# Does Ralph know how to breed equestrians?



## Alex Mercer (Aug 2, 2021)

How long until we get another hellspawn?  Will Ralph actually get to raise this one?


----------



## Woyzeck (Aug 2, 2021)

Pantsu wouldn’t want to ruin her Auschwitz physique by bearing a child. Also I think they’re secretly disgusted by eachother.


----------



## WeWuzFinns (Aug 2, 2021)

Progressivism has melted your brain my dude. Men can't bear children. Especially horsemen.


----------



## Crystal Golem (Aug 2, 2021)

Do yourselves a favor and when searching for meme material for this don't search "horse marriage"


----------



## Alex Mercer (Aug 2, 2021)

WeWuzFinns said:


> Progressivism has melted your brain my dude. Men can't bear children. Especially horsemen.


What about a Gatorman?


----------



## Shiggy Diggster (Aug 2, 2021)

Ralph will announce her pregnancy right before he loses the next Vickers hearing, whether she's actually pregnant or not.


----------



## Tom Myers (Aug 2, 2021)

Neigh


----------



## Heavy Rainfall2 (Aug 2, 2021)

Ralph's penis is probably too small to get into that horse cunt.


----------



## Null (Aug 2, 2021)

There is a 100% chance after the elation of Ralph's first W in 3 years they made a second demon baby.

I realized watching the stream that the only thing they actually have in common is how much they hate me.


----------



## McMitch4kf (Aug 2, 2021)

Null said:


> There is a 100% chance after the elation of Ralph's first W in 3 years they made a second demon baby.
> 
> I realized watching the stream that the only thing they actually have in common is how much they hate me.
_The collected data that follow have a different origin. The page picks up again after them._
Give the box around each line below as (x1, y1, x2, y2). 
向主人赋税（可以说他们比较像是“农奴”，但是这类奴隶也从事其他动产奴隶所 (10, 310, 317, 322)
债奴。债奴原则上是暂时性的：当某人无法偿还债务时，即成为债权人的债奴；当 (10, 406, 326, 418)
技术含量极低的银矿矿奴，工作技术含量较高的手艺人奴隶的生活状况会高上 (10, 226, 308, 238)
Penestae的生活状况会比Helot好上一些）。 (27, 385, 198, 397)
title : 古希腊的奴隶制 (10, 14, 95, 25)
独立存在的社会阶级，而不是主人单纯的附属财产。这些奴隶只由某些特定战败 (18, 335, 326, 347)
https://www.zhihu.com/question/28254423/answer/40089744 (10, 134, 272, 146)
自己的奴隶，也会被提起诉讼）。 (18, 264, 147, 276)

My money is still on her switching gears and hitting you up when she realizes you probably make more money than he does.


----------



## WeWuzFinns (Aug 2, 2021)

Null said:


> There is a 100% chance after the elation of Ralph's first W in 3 years they made a second demon baby.
> 
> I realized watching the stream that the only thing they actually have in common is how much they hate me.


Pantsu is just acting bratty, because he wants a spanking from the big daddy. He totally fanboyed over you when you called the gunt.


----------



## Fannyscum (Aug 2, 2021)

She's already pregnant and the proposal is just the lead-up to a shotgun wedding.


----------



## Balloon Smooth (Aug 2, 2021)

Null said:


> There is a 100% chance after the elation of Ralph's first W in 3 years they made a second demon baby.
> 
> I realized watching the stream that the only thing they actually have in common is how much they hate me.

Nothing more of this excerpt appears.